Dong Xingping, Shen Jianbing, Wu Dongming, Guo Kan, Jin Xiaogang, Porikli Fatih
IEEE Trans Image Process. 2019 Jul;28(7):3516-3527. doi: 10.1109/TIP.2019.2898567. Epub 2019 Feb 11.
In the same vein of discriminative one-shot learning, Siamese networks allow recognizing an object from a single exemplar with the same class label. However, they do not take advantage of the underlying structure of the data and the relationship among the multitude of samples as they only rely on the pairs of instances for training. In this paper, we propose a new quadruplet deep network to examine the potential connections among the training instances, aiming to achieve a more powerful representation. We design a shared network with four branches that receive a multi-tuple of instances as inputs and are connected by a novel loss function consisting of pair loss and triplet loss. According to the similarity metric, we select the most similar and the most dissimilar instances as the positive and negative inputs of triplet loss from each multi-tuple. We show that this scheme improves the training performance. Furthermore, we introduce a new weight layer to automatically select suitable combination weights, which will avoid the conflict between triplet and pair loss leading to worse performance. We evaluate our quadruplet framework by model-free tracking-by-detection of objects from a single initial exemplar in several visual object tracking benchmarks. Our extensive experimental analysis demonstrates that our tracker achieves superior performance with a real-time processing speed of 78 frames/s. Our source code is available.

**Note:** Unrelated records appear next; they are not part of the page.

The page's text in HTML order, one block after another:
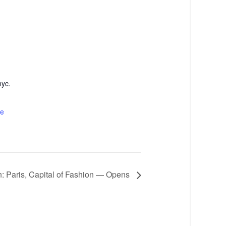
Paris, Capital of Fashion — Opens
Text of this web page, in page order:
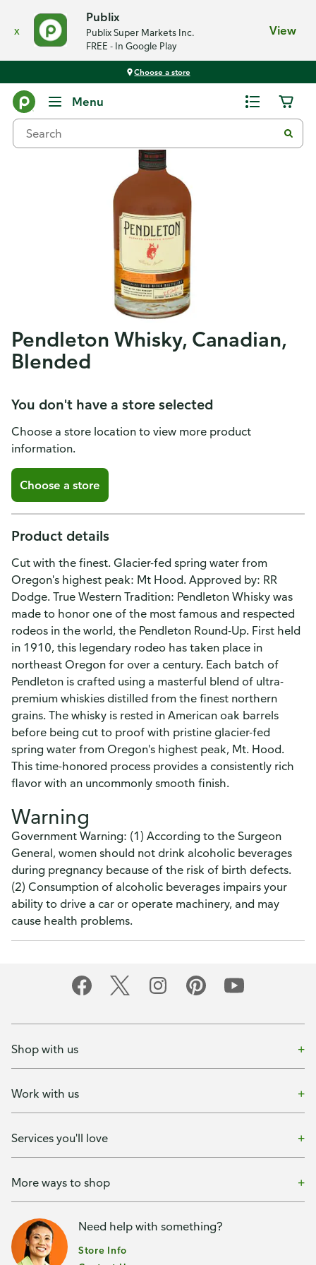
x
Publix
Publix Super Markets Inc.
FREE - In Google Play
View
Choose a store
Menu
Pendleton Whisky, Canadian,
Blended
You don't have a store selected
Choose a store location to view more product
information.
Choose a store
Product details
Cut with the finest. Glacier-fed spring water from
Oregon's highest peak: Mt Hood. Approved by: RR
Dodge. True Western Tradition: Pendleton Whisky was
made to honor one of the most famous and respected
rodeos in the world, the Pendleton Round-Up. First held
in 1910, this legendary rodeo has taken place in
northeast Oregon for over a century. Each batch of
Pendleton is crafted using a masterful blend of ultra-
premium whiskies distilled from the finest northern
grains. The whisky is rested in American oak barrels
before being cut to proof with pristine glacier-fed
spring water from Oregon's highest peak, Mt. Hood.
This time-honored process provides a consistently rich
flavor with an uncommonly smooth finish.
Warning
Government Warning: (1) According to the Surgeon
General, women should not drink alcoholic beverages
during pregnancy because of the risk of birth defects.
(2) Consumption of alcoholic beverages impairs your
ability to drive a car or operate machinery, and may
cause health problems.
Shop with us
Work with us
Services you'll love
More ways to shop
Need help with something?
Store Info

基于判别式单样本学习的思路,孪生网络能够根据单个具有相同类别标签的样本识别对象。然而,由于它们仅依赖实例对进行训练,所以没有利用数据的底层结构以及众多样本之间的关系。在本文中,我们提出一种新的四元组深度网络,以研究训练实例之间的潜在联系,旨在实现更强大的表征。我们设计了一个具有四个分支的共享网络,该网络接收多个实例作为输入,并通过由成对损失和三元组损失组成的新型损失函数进行连接。根据相似性度量,我们从每个多实例组中选择最相似和最不相似的实例作为三元组损失的正输入和负输入。我们证明了该方案提高了训练性能。此外,我们引入了一个新的权重层来自动选择合适的组合权重,这将避免三元组损失和成对损失之间的冲突导致性能变差。我们通过在几个视觉目标跟踪基准中从单个初始样本进行无模型检测跟踪来评估我们的四元组框架。我们广泛的实验分析表明,我们的跟踪器以78帧/秒的实时处理速度实现了卓越的性能。我们的源代码是可用的。